== Segment start ==
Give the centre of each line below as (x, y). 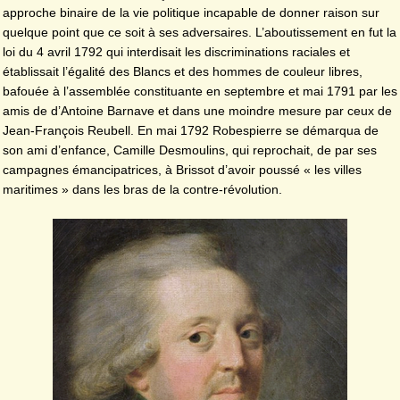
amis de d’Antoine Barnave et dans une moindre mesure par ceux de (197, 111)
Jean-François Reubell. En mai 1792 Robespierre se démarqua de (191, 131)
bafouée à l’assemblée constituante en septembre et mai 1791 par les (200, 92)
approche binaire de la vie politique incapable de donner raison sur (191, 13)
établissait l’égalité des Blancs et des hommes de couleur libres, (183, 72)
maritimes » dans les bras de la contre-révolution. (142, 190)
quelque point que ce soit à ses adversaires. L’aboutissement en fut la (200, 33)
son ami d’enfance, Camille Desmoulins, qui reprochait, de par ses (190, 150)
== Segment end ==
== Segment start ==
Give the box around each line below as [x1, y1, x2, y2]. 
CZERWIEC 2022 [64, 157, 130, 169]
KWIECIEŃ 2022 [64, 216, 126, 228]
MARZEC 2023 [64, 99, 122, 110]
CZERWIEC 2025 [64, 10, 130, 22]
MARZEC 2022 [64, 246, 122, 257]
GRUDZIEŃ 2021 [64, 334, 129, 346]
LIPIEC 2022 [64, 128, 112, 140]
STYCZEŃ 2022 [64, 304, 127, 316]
== Segment end ==
> [What you should do]: Print only what lies in the material above starting at the line with "MARZEC 2023 [64, 99, 122, 110]" and ending at the line with "STYCZEŃ 2022 [64, 304, 127, 316]", every line exactly as given.

> [Answer for this exercise]:
MARZEC 2023 [64, 99, 122, 110]
CZERWIEC 2025 [64, 10, 130, 22]
MARZEC 2022 [64, 246, 122, 257]
GRUDZIEŃ 2021 [64, 334, 129, 346]
LIPIEC 2022 [64, 128, 112, 140]
STYCZEŃ 2022 [64, 304, 127, 316]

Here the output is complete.